STD: “卡西莫多 ng, o uer tre the todo hemo’He wand at tine.”
技术观察:
计算效率:SGR保持了显著的延迟优势,运行时间稳定在约19ms,而Transformer则约为40ms。这证实了线性脉冲相较于平方注意力的效率。
收敛质量:到第3700步,SGR达到了4.46的困惑度(PPL),而Transformer则滞后于8.36。SGR成功生成了可识别的英语短语和标点,而Transformer仍然表现出“口吃”伪影(例如,“卡西莫多多多”)。
熵稳定性:SGR的熵稳定在约1.54,这代表了英语文本的最佳“掌握区”。而Transformer的较高熵(约2.14)与其缺乏结构连贯性相关。

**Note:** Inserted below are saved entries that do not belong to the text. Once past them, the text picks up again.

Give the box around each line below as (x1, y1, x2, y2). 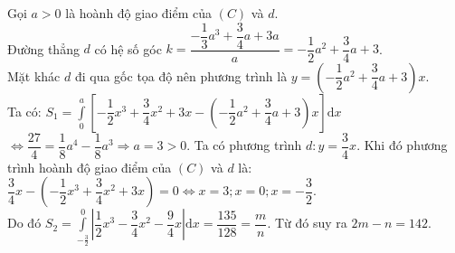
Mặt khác (7, 66, 61, 85)
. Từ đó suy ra (267, 213, 347, 232)
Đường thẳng (7, 39, 80, 58)
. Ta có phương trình (186, 136, 302, 155)
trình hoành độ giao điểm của (7, 157, 172, 176)
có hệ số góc (94, 39, 162, 58)
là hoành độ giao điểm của (65, 4, 213, 22)
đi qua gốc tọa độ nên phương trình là (74, 66, 288, 85)
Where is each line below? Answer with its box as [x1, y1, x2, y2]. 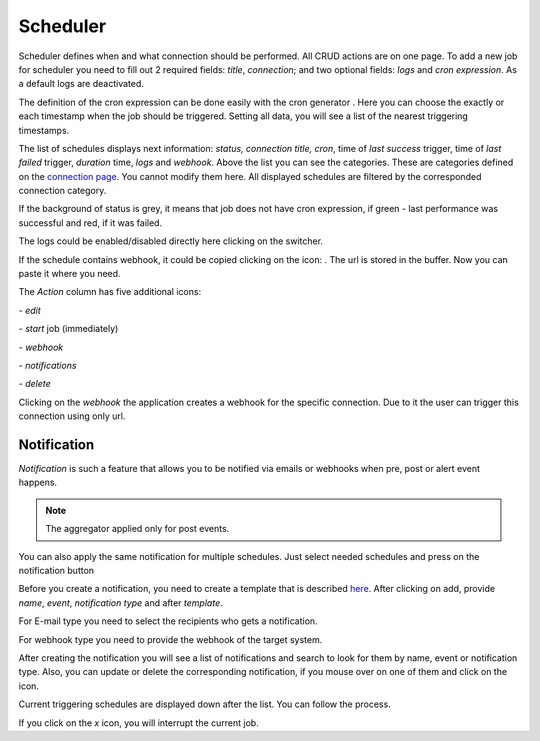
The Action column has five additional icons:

我希望能获得支持,以便在arXiv(CS.ML)上发表关于此架构的正式论文。我相信这些结果表明,“活细胞”共振模型在参数受限和延迟敏感的环境中可以超越注意力机制。如果您是一位愿意支持或审阅数学形式化的研究人员,请通过GitHub与我联系。
查看原文
I am developing an architecture called Sparse Gated Resonance (SGR). It is a sequence modeling approach designed to avoid the quadratic scaling of traditional Self-Attention. I have been benchmarking a 722k-parameter SGR against a 921k-parameter Transformer on Victor Hugo’s "Notre-Dame de Paris" (English).<p>The SGR replaces the attention mechanism with a "Causal Pulse." It uses gated 1D convolutions to generate a navigation vector that resonates against a brain-map of character embeddings. This allows the model to maintain a "Living Cell" state that updates with linear complexity.<p>Full source and implementation: <a href="https://github.com/MrPan2048/GeometricTransformer/" rel="nofollow">https://github.com/MrPan2048/GeometricTransformer/</a><p>Benchmarking Data (Notre-Dame de Paris):<p>STEP 3900 ARCH | LOSS | PPL | ENT | TIME
SGR | 1.4481 | 4.26 | 1.5476 | 19.0ms
STD | 2.0275 | 7.59 | 2.1476 | 40.3ms<p>Semantic Comparison (Generation from "Quasimodo"):<p>SGR: "Quasimodo. Then minds that the accasteady which which the"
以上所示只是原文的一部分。